■ **What to do**:
Starting at the line that contains "Advertisement" and stopping after the line that contains "Consultants, Fleet Management, Fleet", transcribe the listing below exactly; do not include any pictures.

■ **Provided data**:
┄┄┄┄┄┄┄┄┄┄
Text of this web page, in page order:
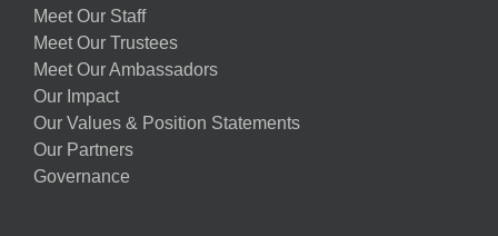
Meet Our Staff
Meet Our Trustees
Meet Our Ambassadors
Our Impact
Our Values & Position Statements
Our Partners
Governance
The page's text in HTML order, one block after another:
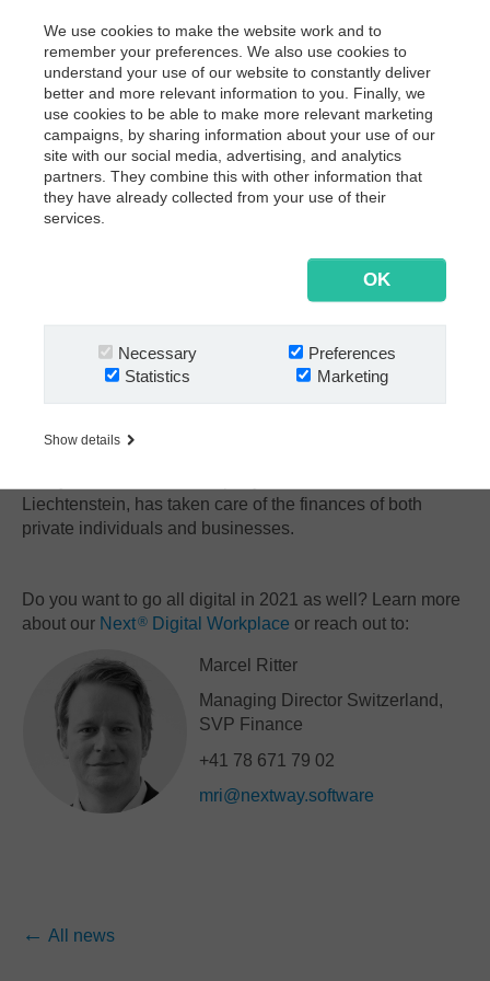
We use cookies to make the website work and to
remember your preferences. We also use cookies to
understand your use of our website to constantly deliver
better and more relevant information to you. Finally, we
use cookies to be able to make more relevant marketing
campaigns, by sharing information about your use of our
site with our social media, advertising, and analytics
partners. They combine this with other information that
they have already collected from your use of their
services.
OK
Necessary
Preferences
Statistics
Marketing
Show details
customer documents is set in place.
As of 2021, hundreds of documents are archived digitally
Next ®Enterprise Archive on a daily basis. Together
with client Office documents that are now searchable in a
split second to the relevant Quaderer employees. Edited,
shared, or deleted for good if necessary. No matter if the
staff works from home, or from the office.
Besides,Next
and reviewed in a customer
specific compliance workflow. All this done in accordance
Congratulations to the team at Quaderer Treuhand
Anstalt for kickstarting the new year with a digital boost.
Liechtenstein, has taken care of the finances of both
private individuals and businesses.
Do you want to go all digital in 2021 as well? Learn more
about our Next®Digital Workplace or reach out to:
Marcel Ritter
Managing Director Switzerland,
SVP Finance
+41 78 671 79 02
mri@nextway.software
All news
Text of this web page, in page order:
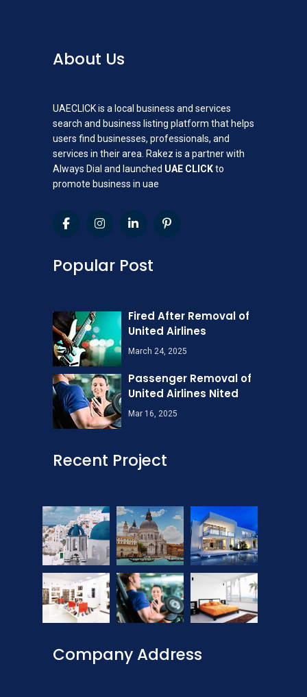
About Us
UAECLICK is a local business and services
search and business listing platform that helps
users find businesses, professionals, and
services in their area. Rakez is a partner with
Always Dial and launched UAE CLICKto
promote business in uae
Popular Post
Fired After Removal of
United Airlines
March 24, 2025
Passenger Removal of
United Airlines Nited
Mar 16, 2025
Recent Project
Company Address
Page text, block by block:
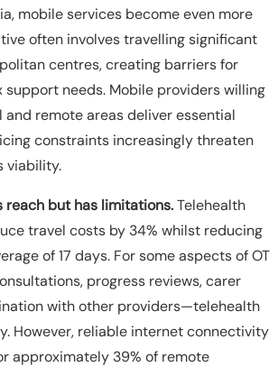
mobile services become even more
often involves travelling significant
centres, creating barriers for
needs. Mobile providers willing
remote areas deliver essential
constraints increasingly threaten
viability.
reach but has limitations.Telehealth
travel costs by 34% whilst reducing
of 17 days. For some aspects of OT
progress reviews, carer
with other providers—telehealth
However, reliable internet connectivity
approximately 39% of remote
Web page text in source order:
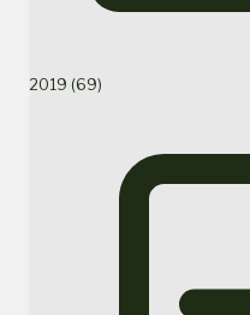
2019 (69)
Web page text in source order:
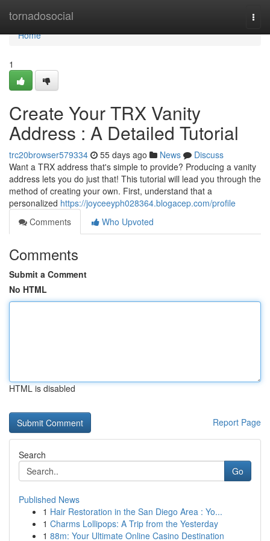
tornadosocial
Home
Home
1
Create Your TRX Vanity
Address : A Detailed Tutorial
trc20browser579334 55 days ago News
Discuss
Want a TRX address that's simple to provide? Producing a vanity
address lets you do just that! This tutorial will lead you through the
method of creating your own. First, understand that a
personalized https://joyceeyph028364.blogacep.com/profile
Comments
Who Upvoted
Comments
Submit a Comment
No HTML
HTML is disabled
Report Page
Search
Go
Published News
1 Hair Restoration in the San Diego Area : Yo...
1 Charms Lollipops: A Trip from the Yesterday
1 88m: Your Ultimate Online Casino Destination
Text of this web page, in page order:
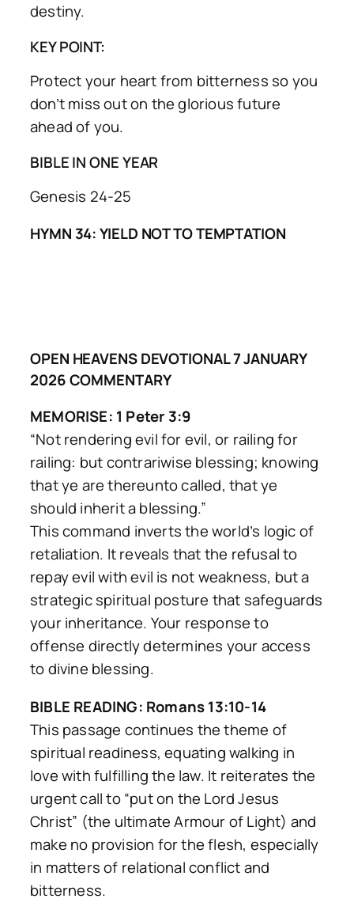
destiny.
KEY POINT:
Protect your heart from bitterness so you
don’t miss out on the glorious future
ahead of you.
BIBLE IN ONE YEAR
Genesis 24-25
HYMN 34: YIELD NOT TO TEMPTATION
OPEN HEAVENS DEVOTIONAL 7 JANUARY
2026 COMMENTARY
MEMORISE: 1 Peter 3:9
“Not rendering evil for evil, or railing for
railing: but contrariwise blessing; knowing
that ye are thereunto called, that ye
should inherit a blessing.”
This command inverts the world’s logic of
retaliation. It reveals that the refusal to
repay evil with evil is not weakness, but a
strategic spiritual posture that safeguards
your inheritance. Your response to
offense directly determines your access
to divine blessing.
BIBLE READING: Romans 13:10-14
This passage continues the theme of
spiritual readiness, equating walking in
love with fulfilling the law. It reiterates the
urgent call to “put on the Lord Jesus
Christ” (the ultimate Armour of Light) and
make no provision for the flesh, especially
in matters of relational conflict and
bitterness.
┄┄┄┄┄┄┄┄┄┄
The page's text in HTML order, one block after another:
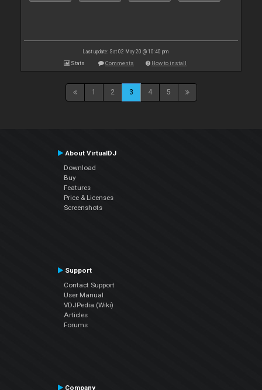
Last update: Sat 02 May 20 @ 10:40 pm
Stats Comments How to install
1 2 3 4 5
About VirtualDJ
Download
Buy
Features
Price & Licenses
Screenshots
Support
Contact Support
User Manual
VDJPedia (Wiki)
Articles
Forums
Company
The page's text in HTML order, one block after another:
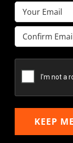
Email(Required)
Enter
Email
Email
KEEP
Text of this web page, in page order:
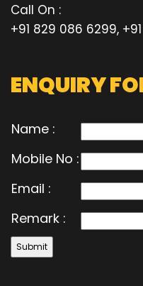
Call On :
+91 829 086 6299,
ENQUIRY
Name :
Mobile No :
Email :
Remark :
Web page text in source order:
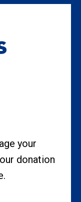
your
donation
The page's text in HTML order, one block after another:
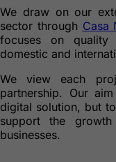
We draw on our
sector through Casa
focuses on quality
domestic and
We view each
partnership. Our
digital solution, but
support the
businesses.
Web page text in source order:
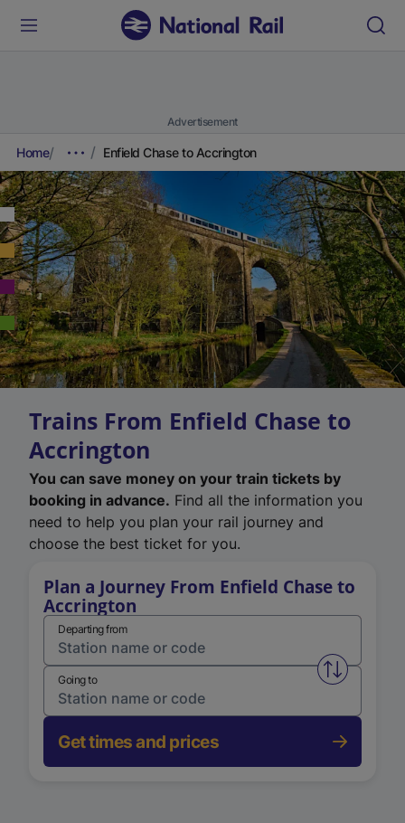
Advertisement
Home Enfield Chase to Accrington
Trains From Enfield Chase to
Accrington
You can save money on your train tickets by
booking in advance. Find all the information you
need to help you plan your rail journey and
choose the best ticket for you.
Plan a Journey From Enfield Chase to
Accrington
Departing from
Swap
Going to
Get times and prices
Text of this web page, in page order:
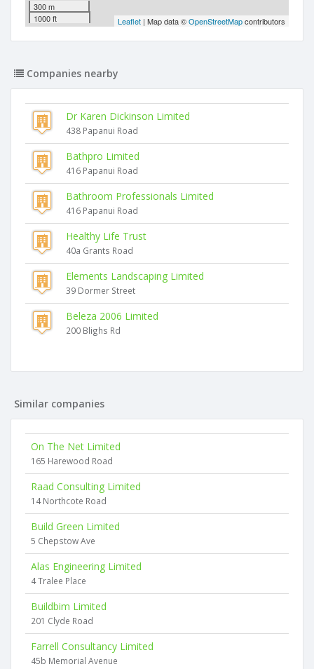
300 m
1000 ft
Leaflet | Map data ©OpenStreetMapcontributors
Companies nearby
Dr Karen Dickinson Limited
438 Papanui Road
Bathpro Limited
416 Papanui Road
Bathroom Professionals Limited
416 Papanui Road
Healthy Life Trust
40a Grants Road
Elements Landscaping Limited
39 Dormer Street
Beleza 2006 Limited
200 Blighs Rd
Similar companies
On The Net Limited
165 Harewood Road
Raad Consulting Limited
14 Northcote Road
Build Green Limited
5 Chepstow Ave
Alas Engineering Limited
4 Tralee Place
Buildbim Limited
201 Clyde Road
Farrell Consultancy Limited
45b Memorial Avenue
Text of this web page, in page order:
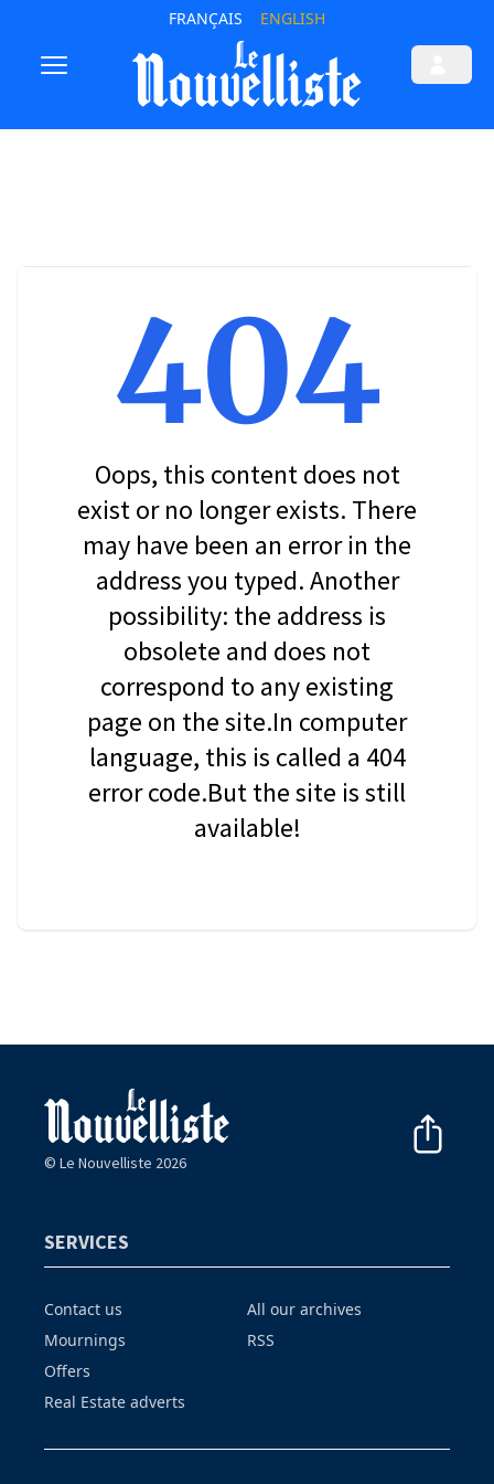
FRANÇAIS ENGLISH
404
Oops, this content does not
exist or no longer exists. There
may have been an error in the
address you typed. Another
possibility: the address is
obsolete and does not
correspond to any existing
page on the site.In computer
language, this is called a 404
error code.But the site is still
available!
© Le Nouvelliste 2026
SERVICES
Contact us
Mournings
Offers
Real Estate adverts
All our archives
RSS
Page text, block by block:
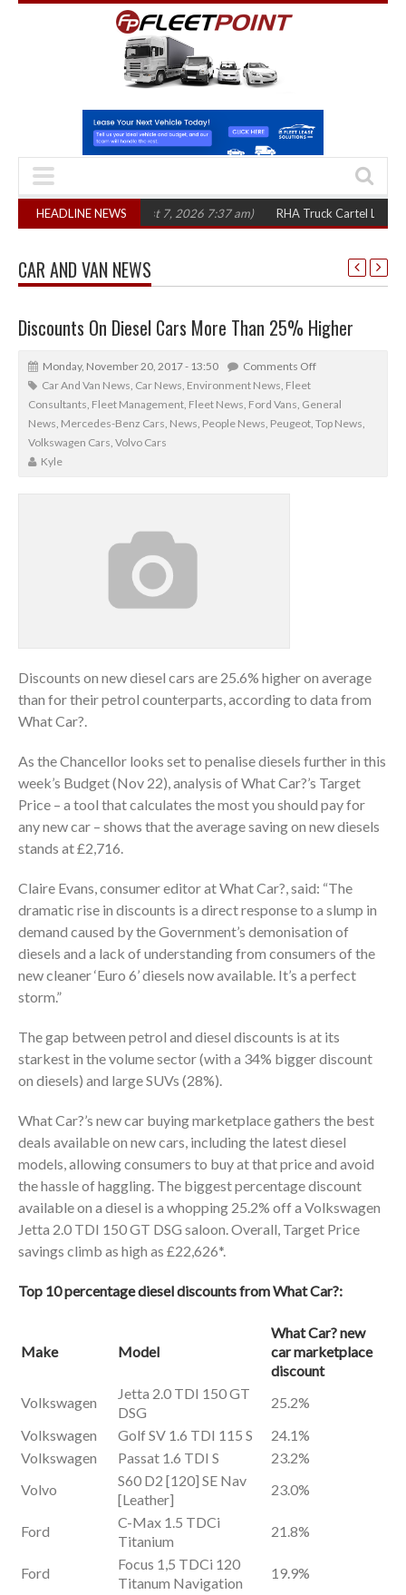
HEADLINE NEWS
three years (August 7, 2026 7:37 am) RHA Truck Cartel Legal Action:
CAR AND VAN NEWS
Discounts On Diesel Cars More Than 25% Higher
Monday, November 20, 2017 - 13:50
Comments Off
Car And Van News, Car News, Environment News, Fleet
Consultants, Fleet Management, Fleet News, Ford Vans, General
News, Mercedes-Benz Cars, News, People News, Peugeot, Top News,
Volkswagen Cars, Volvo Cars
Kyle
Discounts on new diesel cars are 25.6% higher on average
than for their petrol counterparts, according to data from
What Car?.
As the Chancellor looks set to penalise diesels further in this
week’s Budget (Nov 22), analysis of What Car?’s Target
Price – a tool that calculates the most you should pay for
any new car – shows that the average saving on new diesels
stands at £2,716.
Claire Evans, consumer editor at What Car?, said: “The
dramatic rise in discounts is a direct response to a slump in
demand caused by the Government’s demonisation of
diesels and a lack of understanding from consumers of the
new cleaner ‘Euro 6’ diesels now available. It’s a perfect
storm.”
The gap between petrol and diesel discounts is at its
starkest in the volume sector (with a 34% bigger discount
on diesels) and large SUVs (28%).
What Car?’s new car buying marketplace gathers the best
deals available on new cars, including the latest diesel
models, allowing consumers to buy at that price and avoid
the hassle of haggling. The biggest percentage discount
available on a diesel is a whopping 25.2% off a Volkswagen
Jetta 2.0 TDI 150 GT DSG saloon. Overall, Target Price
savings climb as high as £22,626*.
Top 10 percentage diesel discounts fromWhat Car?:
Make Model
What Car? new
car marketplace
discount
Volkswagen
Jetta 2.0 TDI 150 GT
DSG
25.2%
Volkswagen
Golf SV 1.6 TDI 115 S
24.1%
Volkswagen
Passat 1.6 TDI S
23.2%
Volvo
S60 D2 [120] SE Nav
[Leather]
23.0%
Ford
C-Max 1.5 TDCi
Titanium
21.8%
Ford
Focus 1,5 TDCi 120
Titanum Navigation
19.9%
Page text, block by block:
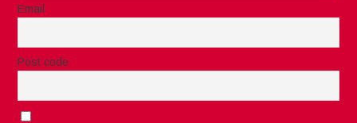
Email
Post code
┄┄┄┄┄┄┄┄┄┄
■ **Answer to this problem**:
Advertisement
Home Enfield Chase to Accrington
Trains From Enfield Chase to
Accrington
You can save money on your train tickets by
booking in advance. Find all the information you
need to help you plan your rail journey and
choose the best ticket for you.
Plan a Journey From Enfield Chase to
Accrington
Departing from
Swap
Going to
Get times and prices
Text of this web page, in page order:
300 m
1000 ft
Leaflet | Map data ©OpenStreetMapcontributors
Companies nearby
Dr Karen Dickinson Limited
438 Papanui Road
Bathpro Limited
416 Papanui Road
Bathroom Professionals Limited
416 Papanui Road
Healthy Life Trust
40a Grants Road
Elements Landscaping Limited
39 Dormer Street
Beleza 2006 Limited
200 Blighs Rd
Similar companies
On The Net Limited
165 Harewood Road
Raad Consulting Limited
14 Northcote Road
Build Green Limited
5 Chepstow Ave
Alas Engineering Limited
4 Tralee Place
Buildbim Limited
201 Clyde Road
Farrell Consultancy Limited
45b Memorial Avenue
Text of this web page, in page order:
FRANÇAIS ENGLISH
404
Oops, this content does not
exist or no longer exists. There
may have been an error in the
address you typed. Another
possibility: the address is
obsolete and does not
correspond to any existing
page on the site.In computer
language, this is called a 404
error code.But the site is still
available!
© Le Nouvelliste 2026
SERVICES
Contact us
Mournings
Offers
Real Estate adverts
All our archives
RSS
Page text, block by block:
HEADLINE NEWS
three years (August 7, 2026 7:37 am) RHA Truck Cartel Legal Action:
CAR AND VAN NEWS
Discounts On Diesel Cars More Than 25% Higher
Monday, November 20, 2017 - 13:50
Comments Off
Car And Van News, Car News, Environment News, Fleet
Consultants, Fleet Management, Fleet News, Ford Vans, General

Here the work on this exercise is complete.